> _Data extract_
-=-=-

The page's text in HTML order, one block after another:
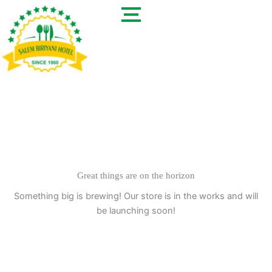
content
Great things are on the horizon
Something big is brewing! Our store is in the works and will
be launching soon!

-=-=-

> _Exercise_
Copy out the material above in full and exactly, but with no pictures.

> _Expected output_
The page's text in HTML order, one block after another:
content
Great things are on the horizon
Something big is brewing! Our store is in the works and will
be launching soon!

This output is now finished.